Dataset records
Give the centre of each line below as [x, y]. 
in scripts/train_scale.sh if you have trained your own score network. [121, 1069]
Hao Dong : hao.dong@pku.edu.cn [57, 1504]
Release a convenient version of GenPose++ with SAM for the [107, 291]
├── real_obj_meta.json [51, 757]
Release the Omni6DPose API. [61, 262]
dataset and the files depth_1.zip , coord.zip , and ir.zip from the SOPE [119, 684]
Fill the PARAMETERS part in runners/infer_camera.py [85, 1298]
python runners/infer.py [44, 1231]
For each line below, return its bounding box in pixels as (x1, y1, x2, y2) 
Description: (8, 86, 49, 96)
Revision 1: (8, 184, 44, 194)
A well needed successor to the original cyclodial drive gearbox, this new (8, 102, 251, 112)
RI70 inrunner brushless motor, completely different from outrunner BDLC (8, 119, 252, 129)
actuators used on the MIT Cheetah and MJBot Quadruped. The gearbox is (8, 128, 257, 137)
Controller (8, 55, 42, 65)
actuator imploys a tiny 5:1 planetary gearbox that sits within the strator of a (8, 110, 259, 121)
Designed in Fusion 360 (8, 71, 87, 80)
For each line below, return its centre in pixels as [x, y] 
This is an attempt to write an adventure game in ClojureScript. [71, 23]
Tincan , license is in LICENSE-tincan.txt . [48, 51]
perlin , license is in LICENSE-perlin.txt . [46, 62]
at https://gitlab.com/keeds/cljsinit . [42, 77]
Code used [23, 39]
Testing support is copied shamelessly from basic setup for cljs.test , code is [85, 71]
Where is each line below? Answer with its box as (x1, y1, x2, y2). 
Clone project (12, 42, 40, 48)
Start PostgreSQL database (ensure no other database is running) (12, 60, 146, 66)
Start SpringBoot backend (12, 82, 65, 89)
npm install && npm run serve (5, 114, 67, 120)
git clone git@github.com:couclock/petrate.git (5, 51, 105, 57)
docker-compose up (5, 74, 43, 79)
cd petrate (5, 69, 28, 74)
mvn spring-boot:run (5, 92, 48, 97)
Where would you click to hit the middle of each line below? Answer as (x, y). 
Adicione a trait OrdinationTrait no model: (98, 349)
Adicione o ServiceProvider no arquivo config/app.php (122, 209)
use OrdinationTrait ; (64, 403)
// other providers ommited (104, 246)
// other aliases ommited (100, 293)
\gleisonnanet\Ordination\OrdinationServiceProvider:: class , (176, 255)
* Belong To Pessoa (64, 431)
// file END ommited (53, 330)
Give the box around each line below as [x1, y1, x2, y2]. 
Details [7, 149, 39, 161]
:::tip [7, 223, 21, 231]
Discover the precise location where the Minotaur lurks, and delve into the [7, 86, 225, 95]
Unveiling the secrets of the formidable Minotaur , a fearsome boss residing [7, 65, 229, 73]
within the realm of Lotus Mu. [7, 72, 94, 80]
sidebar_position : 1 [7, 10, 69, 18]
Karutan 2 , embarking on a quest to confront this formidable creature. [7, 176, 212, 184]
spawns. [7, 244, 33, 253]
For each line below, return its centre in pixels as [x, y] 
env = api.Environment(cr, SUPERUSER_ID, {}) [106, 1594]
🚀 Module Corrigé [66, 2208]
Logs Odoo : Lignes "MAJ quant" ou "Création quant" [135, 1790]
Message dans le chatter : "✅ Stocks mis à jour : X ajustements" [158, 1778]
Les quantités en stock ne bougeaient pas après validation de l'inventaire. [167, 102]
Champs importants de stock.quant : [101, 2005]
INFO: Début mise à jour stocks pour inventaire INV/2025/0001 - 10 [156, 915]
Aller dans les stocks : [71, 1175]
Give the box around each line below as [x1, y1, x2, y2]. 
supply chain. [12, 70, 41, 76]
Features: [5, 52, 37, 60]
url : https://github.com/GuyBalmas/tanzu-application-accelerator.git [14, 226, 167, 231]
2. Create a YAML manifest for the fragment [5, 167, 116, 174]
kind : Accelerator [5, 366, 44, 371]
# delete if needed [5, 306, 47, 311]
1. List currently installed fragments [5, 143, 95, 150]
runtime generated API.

▶ _WHAT YOU SHOULD DO_: Which lines above run from the one containing "Adicione a trait" to the one containing "ommited (100, 293)"? Give them again exactly, both ends included.

▶ _SOLUTION_:
Adicione a trait OrdinationTrait no model: (98, 349)
Adicione o ServiceProvider no arquivo config/app.php (122, 209)
use OrdinationTrait ; (64, 403)
// other providers ommited (104, 246)
// other aliases ommited (100, 293)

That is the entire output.